_What you should do_: Once the pictures are set aside, repeat all of the data below exactly.

_Data for this task_:
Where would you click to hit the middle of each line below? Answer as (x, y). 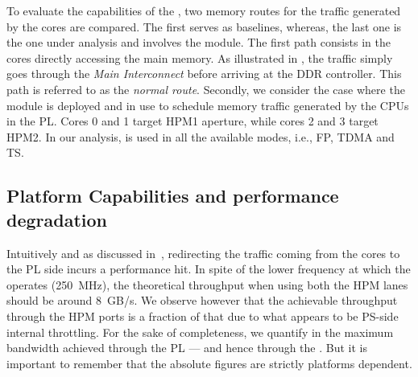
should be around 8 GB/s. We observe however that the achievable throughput (202, 300)
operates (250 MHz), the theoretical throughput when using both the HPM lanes (207, 284)
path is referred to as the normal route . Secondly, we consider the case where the (206, 89)
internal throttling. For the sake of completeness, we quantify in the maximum (200, 332)
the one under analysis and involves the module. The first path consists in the (199, 42)
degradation (57, 219)
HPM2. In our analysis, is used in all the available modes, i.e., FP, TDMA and (201, 136)
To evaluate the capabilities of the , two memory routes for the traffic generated (204, 10)

_Solution to this problem_:
Where would you click to hit the middle of each line below? Answer as (x, y). 
should be around 8 GB/s. We observe however that the achievable throughput (202, 300)
operates (250 MHz), the theoretical throughput when using both the HPM lanes (207, 284)
path is referred to as the normal route . Secondly, we consider the case where the (206, 89)
internal throttling. For the sake of completeness, we quantify in the maximum (200, 332)
the one under analysis and involves the module. The first path consists in the (199, 42)
degradation (57, 219)
HPM2. In our analysis, is used in all the available modes, i.e., FP, TDMA and (201, 136)
To evaluate the capabilities of the , two memory routes for the traffic generated (204, 10)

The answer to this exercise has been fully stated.